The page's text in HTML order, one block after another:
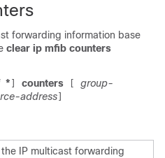
forwarding information base
clear ip mfib counters
* counters
group-
address
IP multicast forwarding

[Exercise prompt]
Each record above must be retyped exactly. Omit the pictures.

[Solution below]
The page's text in HTML order, one block after another:
forwarding information base
clear ip mfib counters
* counters
group-
address
IP multicast forwarding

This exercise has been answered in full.